Nell’antichità molti genitori norreni sceglievano il lupo come nome da dare ai propri figli. Ce ne offre una prova Beowulf, un poema epico anonimo, scritto in una variante sassone occidentale dell’anglosassone (o inglese antico). Ha datazione incerta, anche se parrebbe essere composto attorno al VIII secolo. Si ritiene che l’autore del poema inglese antico abbia rielaborato autonomamente materiale leggendario di origine nordica e tramandato oralmente, creando un’opera originale. In qualsiasi letteratura anglosassone che si rispetti, è in assoluto la prima proposta che troverete. Potete vedere qui accanto la prima pagina del manoscritto, conservata presso la British Library.

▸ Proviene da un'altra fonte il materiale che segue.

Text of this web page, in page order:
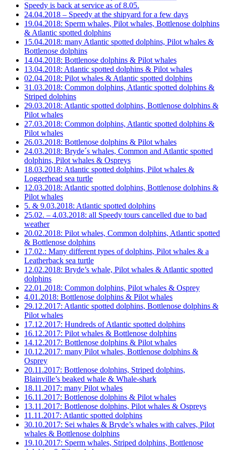
Speedy is back at service as of 8.05.
24.04.2018 – Speedy at the shipyard for a few days
19.04.2018: Sperm whales, Pilot whales, Bottlenose dolphins
& Atlantic spotted dolphins
15.04.2018: many Atlantic spotted dolphins, Pilot whales &
Bottlenose dolphins
14.04.2018: Bottlenose dolphins & Pilot whales
13.04.2018: Atlantic spotted dolphins & Pilot whales
02.04.2018: Pilot whales & Atlantic spotted dolphins
31.03.2018: Common dolphins, Atlantic spotted dolphins &
Striped dolphins
29.03.2018: Atlantic spotted dolphins, Bottlenose dolphins &
Pilot whales
27.03.2018: Common dolphins, Atlantic spotted dolphins &
Pilot whales
26.03.2018: Bottlenose dolphins & Pilot whales
24.03.2018: Bryde´s whales, Common and Atlantic spotted
dolphins, Pilot whales & Ospreys
18.03.2018: Atlantic spotted dolphins, Pilot whales &
Loggerhead sea turtle
12.03.2018: Atlantic spotted dolphins, Bottlenose dolphins &
Pilot whales
5. & 9.03.2018: Atlantic spotted dolphins
25.02. – 4.03.2018: all Speedy tours cancelled due to bad
weather
20.02.2018: Pilot whales, Common dolphins, Atlantic spotted
& Bottlenose dolphins
17.02.: Many different types of dolphins, Pilot whales & a
Leatherback sea turtle
12.02.2018: Bryde’s whale, Pilot whales & Atlantic spotted
dolphins
22.01.2018: Common dolphins, Pilot whales & Osprey
4.01.2018: Bottlenose dolphins & Pilot whales
29.12.2017: Atlantic spotted dolphins, Bottlenose dolphins &
Pilot whales
17.12.2017: Hundreds of Atlantic spotted dolphins
16.12.2017: Pilot whales & Bottlenose dolphins
14.12.2017: Bottlenose dolphins & Pilot whales
10.12.2017: many Pilot whales, Bottlenose dolphins &
Osprey
20.11.2017: Bottlenose dolphins, Striped dolphins,
Blainville’s beaked whale & Whale-shark
18.11.2017: many Pilot whales
16.11.2017: Bottlenose dolphins & Pilot whales
13.11.2017: Bottlenose dolphins, Pilot whales & Ospreys
11.11.2017: Atlantic spotted dolphins
30.10.2017: Sei whales & Bryde’s whales with calves, Pilot
whales & Bottlenose dolphins
19.10.2017: Sperm whales, Striped dolphins, Bottlenose
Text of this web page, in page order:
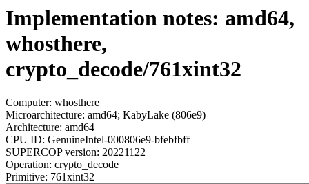
Implementation notes: amd64,
whosthere,
crypto_decode/761xint32
Computer: whosthere
Microarchitecture: amd64; KabyLake (806e9)
Architecture: amd64
CPU ID: GenuineIntel-000806e9-bfebfbff
SUPERCOP version: 20221122
Operation: crypto_decode
Primitive: 761xint32
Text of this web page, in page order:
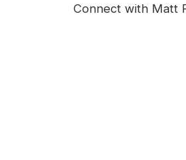
Connect with Matt

Il poema narra le vicende del re danese Hrothgar a Heorot, il “Cervo”, alle prese con un mostro di nome Grendel che attacca ripetutamente la dimora del sovrano, mietendo vittime tra i suoi guerrieri. In soccorso al disperato sovrano arriva Beowulf, nipote del re dei Geati, che abitano in Svezia meridionale. Beowulf affronterà sia Grendel sia la madre del mostro, in una serie di combattimenti epici. Beowulf è il prototipo dell’eroe che si scontra con il mostro, e non a caso nel suo nome è contenuto il termine “wulf”, lupo. Nel 2007 ne è stato tratto un film diretto da Zemeckis, dove la trama originale è stata un po’ rielaborata, secondo me in maniera interessante e convincente, facendo perno sulla figura della madre di Grendel.

Tanti lupi e lupacchiotti

Anche presso i popoli barbari che si muovono in Europa occidentale, viene spesso assegnato il nome  “wulf” a personaggi di rilievo. Fra i Goti abbiamo il vescovo Wulfila (letteralmente Lupacchiotto) che nel IV secolo traduce la Bibbia in lingua germanica. Eccolo qui in un’incisione del 1900 mentre spiega il Vangelo ai Goti.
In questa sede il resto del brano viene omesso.